Teve um marco que dividiu o antes e o depois da política pública da gastronomia: foi quando nós levamos Minas para o Madrid Fusion, em 2013. Lembro que o Leo Paixão foi… Ali foi o marco. Hoje, quando você viaja, você precisa de quê? Você precisa de infraestrutura, comunicação e uma boa cozinha. Você tem que ter estradas, acesso, comunicação e alimentação. Se você tem esses três aí, você tem tudo. 

Minas Gerais, tem um potencial imenso de gastronomia. Eu acredito que nós somos a melhor gastronomia, a mais interessante do Brasil. Sem a menor sombra de dúvida.

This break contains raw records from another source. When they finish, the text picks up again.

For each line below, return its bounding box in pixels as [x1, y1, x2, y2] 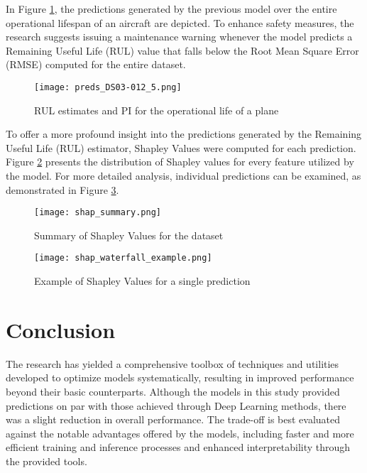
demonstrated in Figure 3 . [6, 182, 119, 197]
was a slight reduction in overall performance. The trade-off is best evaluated [6, 412, 341, 427]
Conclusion [6, 315, 116, 344]
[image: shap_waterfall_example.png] [34, 253, 212, 263]
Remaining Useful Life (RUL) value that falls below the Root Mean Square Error [6, 43, 359, 58]
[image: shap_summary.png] [34, 207, 161, 218]
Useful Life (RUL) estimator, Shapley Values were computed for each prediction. [6, 140, 356, 155]
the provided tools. [6, 453, 87, 468]
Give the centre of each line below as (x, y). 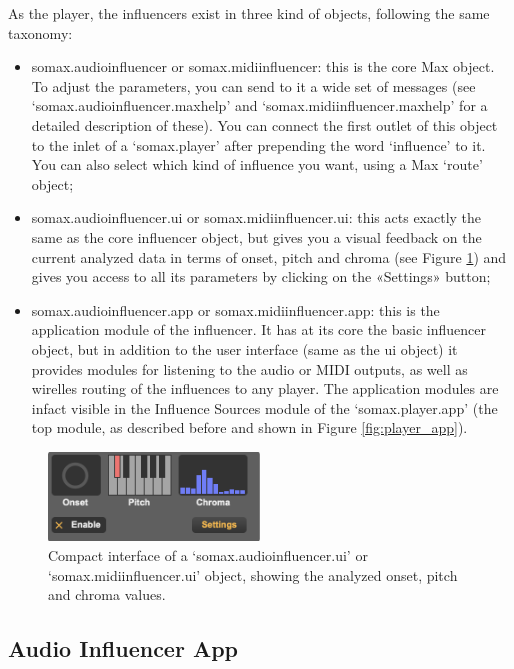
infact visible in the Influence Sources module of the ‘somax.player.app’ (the (264, 407)
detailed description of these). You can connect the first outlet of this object (264, 124)
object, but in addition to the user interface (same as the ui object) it (244, 348)
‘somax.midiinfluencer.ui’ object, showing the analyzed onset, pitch (253, 574)
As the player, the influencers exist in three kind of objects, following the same (249, 13)
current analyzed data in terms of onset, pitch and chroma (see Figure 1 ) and (269, 256)
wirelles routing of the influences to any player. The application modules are (265, 388)
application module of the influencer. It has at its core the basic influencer (258, 329)
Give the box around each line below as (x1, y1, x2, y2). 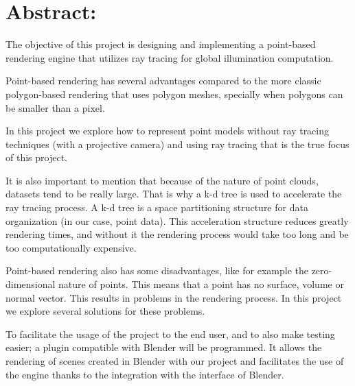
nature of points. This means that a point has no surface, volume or (58, 277, 344, 291)
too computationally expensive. (5, 240, 137, 254)
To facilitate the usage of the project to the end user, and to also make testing (5, 326, 335, 341)
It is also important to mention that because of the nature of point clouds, (5, 173, 319, 187)
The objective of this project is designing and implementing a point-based (5, 37, 316, 51)
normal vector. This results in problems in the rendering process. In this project (5, 290, 342, 304)
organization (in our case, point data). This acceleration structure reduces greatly (5, 213, 349, 228)
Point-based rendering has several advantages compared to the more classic (5, 73, 321, 88)
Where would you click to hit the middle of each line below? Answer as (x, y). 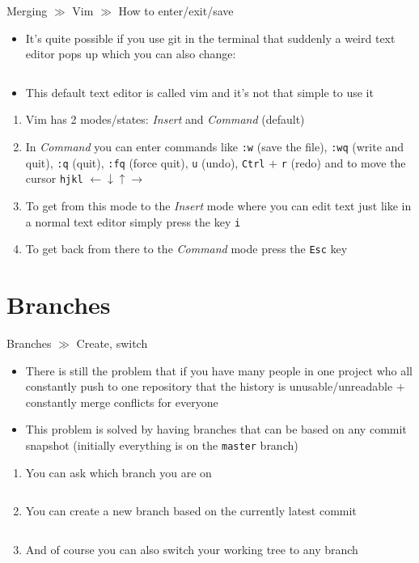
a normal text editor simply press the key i (133, 221)
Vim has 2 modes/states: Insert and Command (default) (165, 119)
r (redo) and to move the (343, 162)
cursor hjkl (54, 178)
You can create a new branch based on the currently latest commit (191, 511)
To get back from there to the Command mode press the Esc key (186, 249)
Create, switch (112, 343)
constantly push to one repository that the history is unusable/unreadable (209, 386)
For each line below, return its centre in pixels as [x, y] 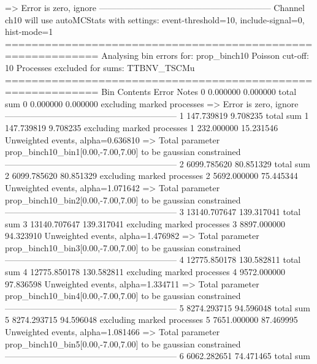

A cozinha mineira é muito acolhedora. Cada vez mais você vê a Belotur soltando editais, incentivando. É importante que isso aconteça, ajudando os festivais. E o governo do Estado fortalecendo isso lá fora, mostrando a nossa política. E o resultado está aí.

Existem os produtos que todos reconhecem como mineiros – café, queijo, cachaça, pão de queijo… e outros que começam a aparecer como vinho e azeite, por exemplo. Quais outros ingredientes ou produtos você identifica com o mesmo potencial e que as pessoas ainda precisam descobrir?

Existe muita coisa boa espalhada pelo Estado. Somos muito diversos. O pequi que se come no Norte de Minas, mal é conhecido no Sul. Sabores da Serra da Mantiqueira, como as trutas, não chegam ao Jequitinhonha, por exemplo. Mas, se eu puder dar um destaque, acho que as frutas do cerrado ainda precisam ser mais divulgadas. Existe uma riqueza de sabores e usos que não exploramos.

De tudo o que você faz, é possível dizer o que te dá mais prazer? 

Cada vez mais a gente inventa umas coisinhas. Mas o meu negócio mesmo é evento. Em São Paulo a gente faz o Padocaria SP. Deu super certo, já está no quarto ano. Queremos trazer aqui para Belo Horizonte em 2025, vai ser um desafio muito grande. É o que eu falei, eu vou fazer um evento para dar chance para todo mundo, para aproximar, para poder ajudar o máximo de pessoas possível. E por que eu vou fazer o Padocaria aqui em Belo Horizonte? Para a gente mudar a forma de consumir uma padaria. Você pode consumir a padaria, você pode dar oportunidades para o cara que tem uma padaria de faturar muito mais. O cliente pode frequentar a padaria, ele pode tomar café na padaria. No meio da tarde, o lanchinho da tarde, no final da tarde, um happy hour, pizza, e lá pelas 11 horas, caldo. É assim que funciona lá em São Paulo. Já conversamos com o pessoal do sindicato. Eu sempre peço bênção de todo mundo, eu nunca imponho, eu nunca faço top-down. Se o presidente do sindicato fala, “não“, “não traz esse negócio pra cá não, pois vai atrapalhar“, eu não trago. Mas se todo mundo “pular pra dentro do barco”, se todo mundo ficar on board, como dizem os americanos, a gente consegue transformar. E consegue sim melhorar, melhorar o faturamento, melhorar o pão e a vida de todo mundo.